## Problem to work on
Restate the records underneath, keeping each one exactly the same.

[Record extracts Boundary: Start]

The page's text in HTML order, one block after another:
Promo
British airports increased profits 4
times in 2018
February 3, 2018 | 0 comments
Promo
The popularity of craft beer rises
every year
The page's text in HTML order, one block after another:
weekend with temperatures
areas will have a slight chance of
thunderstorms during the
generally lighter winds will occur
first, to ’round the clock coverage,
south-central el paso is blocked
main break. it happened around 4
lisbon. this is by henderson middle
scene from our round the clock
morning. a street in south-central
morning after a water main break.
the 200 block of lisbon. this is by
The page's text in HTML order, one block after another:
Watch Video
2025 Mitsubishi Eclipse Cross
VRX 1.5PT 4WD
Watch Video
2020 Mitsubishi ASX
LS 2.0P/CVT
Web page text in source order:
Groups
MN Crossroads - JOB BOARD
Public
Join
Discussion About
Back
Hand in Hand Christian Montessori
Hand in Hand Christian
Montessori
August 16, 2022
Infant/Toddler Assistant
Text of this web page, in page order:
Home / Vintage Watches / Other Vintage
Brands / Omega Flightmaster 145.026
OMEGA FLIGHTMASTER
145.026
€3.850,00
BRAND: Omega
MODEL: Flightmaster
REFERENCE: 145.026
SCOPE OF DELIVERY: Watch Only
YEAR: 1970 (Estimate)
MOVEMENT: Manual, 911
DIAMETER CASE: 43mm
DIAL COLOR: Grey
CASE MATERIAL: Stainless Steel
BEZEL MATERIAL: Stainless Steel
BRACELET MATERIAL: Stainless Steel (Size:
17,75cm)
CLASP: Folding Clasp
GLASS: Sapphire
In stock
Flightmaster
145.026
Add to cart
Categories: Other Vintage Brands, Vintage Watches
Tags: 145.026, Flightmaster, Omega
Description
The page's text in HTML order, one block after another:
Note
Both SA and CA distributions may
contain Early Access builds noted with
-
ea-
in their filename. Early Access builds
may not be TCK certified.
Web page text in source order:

[Record extracts Boundary: End]

## Response to the exercise
The page's text in HTML order, one block after another:
Promo
British airports increased profits 4
times in 2018
February 3, 2018 | 0 comments
Promo
The popularity of craft beer rises
every year
The page's text in HTML order, one block after another:
weekend with temperatures
areas will have a slight chance of
thunderstorms during the
generally lighter winds will occur
first, to ’round the clock coverage,
south-central el paso is blocked
main break. it happened around 4
lisbon. this is by henderson middle
scene from our round the clock
morning. a street in south-central
morning after a water main break.
the 200 block of lisbon. this is by
The page's text in HTML order, one block after another:
Watch Video
2025 Mitsubishi Eclipse Cross
VRX 1.5PT 4WD
Watch Video
2020 Mitsubishi ASX
LS 2.0P/CVT
Web page text in source order:
Groups
MN Crossroads - JOB BOARD
Public
Join
Discussion About
Back
Hand in Hand Christian Montessori
Hand in Hand Christian
Montessori
August 16, 2022
Infant/Toddler Assistant
Text of this web page, in page order:
Home / Vintage Watches / Other Vintage
Brands / Omega Flightmaster 145.026
OMEGA FLIGHTMASTER
145.026
€3.850,00
BRAND: Omega
MODEL: Flightmaster
REFERENCE: 145.026
SCOPE OF DELIVERY: Watch Only
YEAR: 1970 (Estimate)
MOVEMENT: Manual, 911
DIAMETER CASE: 43mm
DIAL COLOR: Grey
CASE MATERIAL: Stainless Steel
BEZEL MATERIAL: Stainless Steel
BRACELET MATERIAL: Stainless Steel (Size:
17,75cm)
CLASP: Folding Clasp
GLASS: Sapphire
In stock
Flightmaster
145.026
Add to cart
Categories: Other Vintage Brands, Vintage Watches
Tags: 145.026, Flightmaster, Omega
Description
The page's text in HTML order, one block after another:
Note
Both SA and CA distributions may
contain Early Access builds noted with
-
ea-
in their filename. Early Access builds
may not be TCK certified.
Web page text in source order:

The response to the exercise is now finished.